Evaluating the Effects of Folic Acid Supplementation in Older Adults: The Folic Acid Supplementation Trial (The FAST Study)

• Plasma homocysteine levels [ Time Frame: Measured at Week 6 ] [ Designated as safety issue: No ]
  

• Serum folate levels [ Time Frame: Measured at Week 6 ] [ Designated as safety issue: No ]
  

Elevated levels of homocysteine may be a risk factor for coronary heart disease, stroke, and peripheral vascular disease. Folate is a type of B vitamin that occurs naturally in food. In nutritional supplements, folate is known as folic acid, and it has been shown to lower the concentration of homocysteine in blood. Folic acid supplements are a simple way for people to increase their folate intake, lower their homocysteine levels, and reduce their risk of developing heart disease. However, more research is required to determine the most effective dose of folic acid needed to lower homocysteine levels. The purpose of this study is to examine the effect that varying doses of folic acid have on folate levels and homocysteine concentration levels in older adults.

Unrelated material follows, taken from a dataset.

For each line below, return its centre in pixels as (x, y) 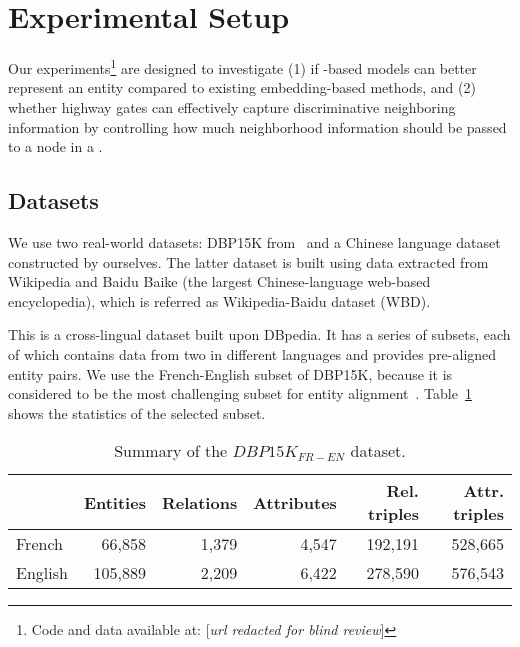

This 6-week study will enroll healthy adults over the age of 60 who do not currently take multivitamins or B-vitamins. At a screening visit, participants will complete questionnaires on medical history, demographics, and diet. Also, height and weight will be measured, and a blood collection will occur. At a baseline study visit, participants will be randomly assigned to receive either placebo or one of four doses of folic acid—100 mcg, 400 mcg, 1000 mcg, or 2000 mcg—to be taken once a day for 6 weeks. Participants will attend a final study visit at Week 6, at which time another blood collection will occur.